- REQUIRED WORK: Please reproduce the data exactly, though every picture must stay out.
----------
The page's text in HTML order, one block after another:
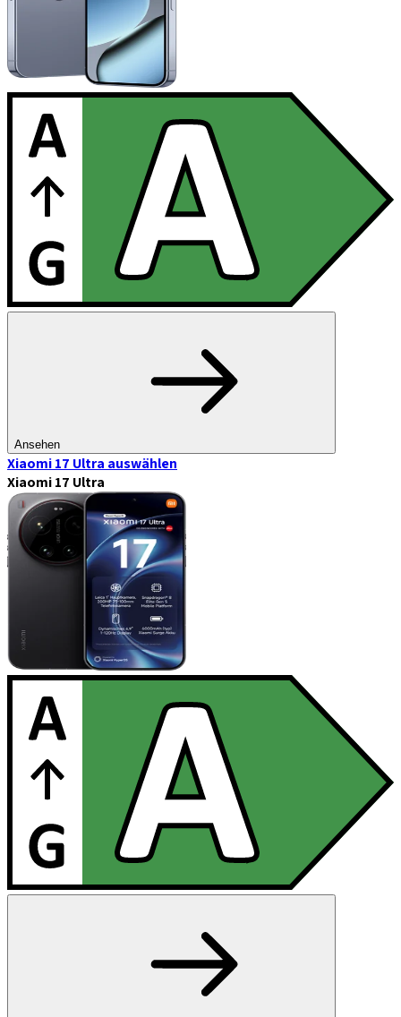
Ansehen
Xiaomi 17 Ultra auswählen
Xiaomi 17 Ultra
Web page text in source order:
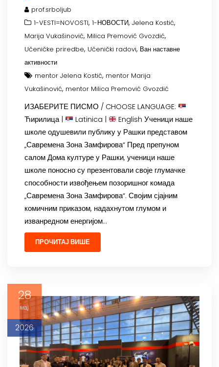
prof.srboljub
1-VESTI=NOVOSTI, 1-НОВОСТИ, Jelena Kostić,
Marija Vukašinović, Milica Premović Gvozdić,
Učeničke priredbe, Učenički radovi, Ван наставне
активности
mentor Jelena Kostić, mentor Marija
Vukašinović, mentor Milica Premović Gvozdić
ИЗАБЕРИТЕ ПИСМО / CHOOSE LANGUAGE:
Ћирилица |
Latinica |
English Ученици наше
школе одушевили публику у Рашки представом
„Савремена Зона Замфирова“ Пред препуном
салом Дома културе у Рашки, ученици наше
школе поносно су презентовали своје глумачке
способности извођењем позоришног комада
„Савремена Зона Замфирова“. Својим сјајним
комичним приказом, надахнутом глумом и
изванредном енергијом…
ПРОЧИТАЈ ВИШЕ
28
мај
2026
----------
- WRITTEN RESPONSE:
The page's text in HTML order, one block after another:
Ansehen
Xiaomi 17 Ultra auswählen
Xiaomi 17 Ultra
Web page text in source order:
prof.srboljub
1-VESTI=NOVOSTI, 1-НОВОСТИ, Jelena Kostić,
Marija Vukašinović, Milica Premović Gvozdić,
Učeničke priredbe, Učenički radovi, Ван наставне
активности
mentor Jelena Kostić, mentor Marija
Vukašinović, mentor Milica Premović Gvozdić
ИЗАБЕРИТЕ ПИСМО / CHOOSE LANGUAGE:
Ћирилица |
Latinica |
English Ученици наше
школе одушевили публику у Рашки представом
„Савремена Зона Замфирова“ Пред препуном
салом Дома културе у Рашки, ученици наше
школе поносно су презентовали своје глумачке
способности извођењем позоришног комада
„Савремена Зона Замфирова“. Својим сјајним
комичним приказом, надахнутом глумом и
изванредном енергијом…
ПРОЧИТАЈ ВИШЕ
28
мај
2026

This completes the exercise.